Day 3 – Saturday – Brocken Day!
Saturday was the day we’d all been waiting for – time to conquer the highest mountain in the Harz, the Brocken. We donned our finest walking gear and set off on the arduous path to…the train station! The Brocken, in a similar fashion to Mount Snowdon in Wales, has its own railway line up to the top. Normally we would both consider this the height of laziness, but the line is famous in its own right and is operated by a classic old steam train – so we decided to take the lazy route up, and walk back down.
We weren’t quite sure what to expect when we stepped on the train. To be fair, it’s not really something you’d give much thought to, is it? A train is a train – and between ourselves and Marion, we’d probably been on thousands. The Brockenbahn, however, is not like any other train – and here’s why:
Firstly – the scenery. The journey begins in the pretty town of Wernigerode and takes you up through the dense forests which cover the Harz, before you eventually break through the tree-line and find yourselves with (potentially) miles and miles of Germany stretched out beneath you. Speeding through the countryside on a steam train, on the way to the top of a mountain, was brilliant – and the experience was made even better when we realised we could stand outside on the ledge between the carriages. We had to wrap up very, very warm – but we spent the rest of the journey outside, enjoying the sense of freedom.
Secondly – the alcohol?! Upon boarding the train it became quickly apparent that we were among the youngest travellers, by quite some distance. We imagined this meant it would be quite a sedate journey. How wrong we were. It wasn’t long before the first crate of beer emerged, seemingly out of thin air. Conversation flowed, jokes were told, and the laughter got steadily louder. To add to the festivities, people were walking up and down the length of the train selling local spirits in small bottles for a euro each. They seemed to be doing a roaring trade, and we decided it’d be rude not to join in. We stocked up on “Feuerstein” and embraced the experience – it wasn’t quite a ‘party train’, but certainly more lively than we’d have expected. Especially considering that, amusingly, it was 10:30am. Once again, Germany, we salute you.

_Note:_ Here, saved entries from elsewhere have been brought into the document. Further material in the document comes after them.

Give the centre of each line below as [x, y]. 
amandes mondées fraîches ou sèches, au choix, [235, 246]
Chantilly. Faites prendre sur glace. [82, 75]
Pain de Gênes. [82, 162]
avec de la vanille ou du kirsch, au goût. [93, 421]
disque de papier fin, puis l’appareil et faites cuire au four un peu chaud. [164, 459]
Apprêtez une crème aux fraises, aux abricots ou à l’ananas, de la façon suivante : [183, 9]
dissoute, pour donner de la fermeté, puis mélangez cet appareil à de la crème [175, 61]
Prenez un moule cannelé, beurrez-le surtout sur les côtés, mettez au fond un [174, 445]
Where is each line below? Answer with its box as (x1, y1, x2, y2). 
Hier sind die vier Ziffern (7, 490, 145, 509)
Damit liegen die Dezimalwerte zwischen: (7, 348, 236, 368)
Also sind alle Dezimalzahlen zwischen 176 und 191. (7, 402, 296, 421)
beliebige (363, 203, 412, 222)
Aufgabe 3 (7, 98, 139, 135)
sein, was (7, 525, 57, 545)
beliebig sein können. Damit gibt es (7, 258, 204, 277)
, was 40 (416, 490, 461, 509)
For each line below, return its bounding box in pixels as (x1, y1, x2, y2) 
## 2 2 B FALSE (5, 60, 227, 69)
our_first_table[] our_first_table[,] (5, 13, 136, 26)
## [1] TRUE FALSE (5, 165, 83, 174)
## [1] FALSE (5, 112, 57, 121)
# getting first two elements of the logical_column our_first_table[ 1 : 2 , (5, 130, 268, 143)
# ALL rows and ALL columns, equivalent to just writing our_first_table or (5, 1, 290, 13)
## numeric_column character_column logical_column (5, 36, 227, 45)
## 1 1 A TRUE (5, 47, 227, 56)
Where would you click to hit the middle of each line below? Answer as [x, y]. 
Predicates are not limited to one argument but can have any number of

By the time the Brockenbahn rolled up at the top of the mountain, temperatures had dropped to what felt like freezing, and thick fog had rolled in. It was so dense that there was no chance of seeing anything resembling a ‘view’, but it made for a fun atmosphere nonetheless. Later research on Wikipedia informs us that the peak is covered in fog for 300 days of the year, which makes us feel slightly better.

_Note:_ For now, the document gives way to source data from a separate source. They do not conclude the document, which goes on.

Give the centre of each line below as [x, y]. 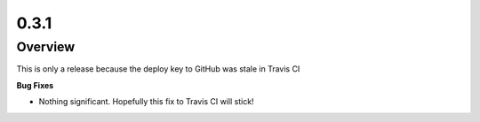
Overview [46, 47]
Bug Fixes [35, 85]
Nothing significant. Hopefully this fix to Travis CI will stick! [146, 102]
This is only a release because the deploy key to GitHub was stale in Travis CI [158, 69]
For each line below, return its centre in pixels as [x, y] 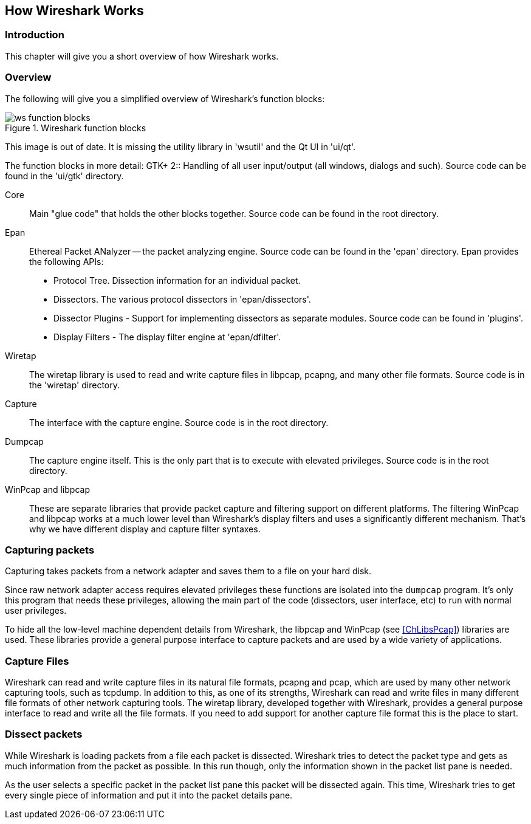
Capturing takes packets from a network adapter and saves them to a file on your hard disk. [188, 571]
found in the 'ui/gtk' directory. [64, 176]
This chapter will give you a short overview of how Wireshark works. [142, 56]
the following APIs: [67, 261]
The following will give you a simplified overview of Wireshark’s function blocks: [165, 98]
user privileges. [36, 611]
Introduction [35, 35]
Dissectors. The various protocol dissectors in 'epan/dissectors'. [182, 299]
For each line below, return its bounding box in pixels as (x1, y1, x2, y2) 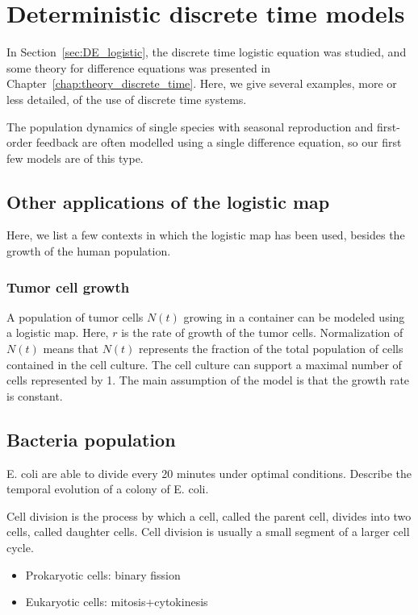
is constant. (6, 387, 63, 404)
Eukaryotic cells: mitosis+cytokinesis (25, 593, 208, 610)
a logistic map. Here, (6, 324, 109, 341)
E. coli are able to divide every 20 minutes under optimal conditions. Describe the (6, 464, 412, 481)
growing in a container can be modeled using (183, 308, 405, 325)
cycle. (6, 539, 34, 556)
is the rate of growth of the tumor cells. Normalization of (121, 324, 403, 341)
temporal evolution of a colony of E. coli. (6, 480, 209, 497)

We stepped off the train (others, I imagine, staggered) and began exploring. The Brocken is quite a gentle, sloping mountain – which means the peak covers a lot of area. There’s enoughh room for a café/restaurant/bar, a weather station, a TV tower, a stone circle, and a visitors’ centre which is located on an old Stasi (East German secret police) surveillance station. We located the trig-point/marker stone and got our obligatory photographs, before wandering over to see the visitor’s centre. On the way – guess what we found?! That’s right, another Heinrich Heine reference (see Part One)!!! This time, it was a giant stone dedicated to the great man. Even if we had had the worst journey up of all time, finding a 6ft + bust of Heinrich would have made it all worth it.
We had to recover from the excitement of coming face to face with giant Heine by grabbing a warm drink at the café (hot chocolate for Lucy & Marion, Glühwein for Matt – 6 months too early/late). Batteries recharged, it was time to begin the walk back down the hill to Wernigerode, from where we’d try and find our spontaneously booked cabin for the evening. We were soon glad that we’d decided not to do the return leg by train as well – we’d have missed so much that you can only appreciate by taking things at a slower pace.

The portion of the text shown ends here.